Вот ведь и это — застойного времени знак: 
часть достоянья страны, — не придумать окольней, —  
речью исходит, за что и вздымается флаг, 
некрасноцветный, над ратушной крышей в Стокгольме.

Мощному голосу, вбитому в память, как клин, — 
против ли воли то было, по доброй ли воле, — 
мог бы завидовать синагогальный раввин, 
греческий трагик, орган многотрубный в костеле.

Что же в остатке? К былому взывать: не покинь. 
Помнить, как шествовал в залах дворцовых античных 
меж эрмитажных знакомцев — богов и богинь. 
Дом вспоминать, где однажды был гость сверх обычных.

Если ж о предубежденности, чванство и спесь 
жизнь отравляют.

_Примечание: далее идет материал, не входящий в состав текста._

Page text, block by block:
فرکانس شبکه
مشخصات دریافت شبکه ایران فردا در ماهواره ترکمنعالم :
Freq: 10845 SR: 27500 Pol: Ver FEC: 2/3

А все ж растворятся, как иней. 
Всем и всему вопреки он останется здесь, 
тенью упав на асфальт между выцветших линий.
Ленинград 1988


Елена Ушакова

Иосифу Бродскому 

Проданный в Египет не мог сильнее тосковать,
Яростнее, настойчивей, упрямей, отчаянней, 
Чем вы, Иосиф, или ты, Поэт, — как сказать 
Я не знаю лучше. Экономные англичане

Совместили единственное и множественное число,
В одном чирикающем словце у них «ты» — ласковое объятье
Нежное, дружеское — не правда ли, нам повезло? —
И добротное «вы» — степенное рукопожатье.

Но я не знаю, как рассказать про золотоносную тень на Кирочной (Щедрина) 
И Пестеля ее далекому обладателю, когда в декабре проезжаю, 
И фонарный проливается свет, «мед огней вечерних» на 
Марсово поле, Фонтанку — здесь она, вижу, с краю,

Всегда живет молодая, сопутствующая нам тоска 
Радужная, счастливая, теплое рыданье, 
Ранних стихов ленинградских безгрешная река 
Подо льдом узорным — позднейшим напластованьем.

Сколько души понадобилось, чтобы освоить чужой язык, 
Обуздать, приручить, укротить, войти в него, 
Поселиться, прижиться, чтобы в нервную ткань проник, 
Чужеродный, нитями лучевидными и ливневыми.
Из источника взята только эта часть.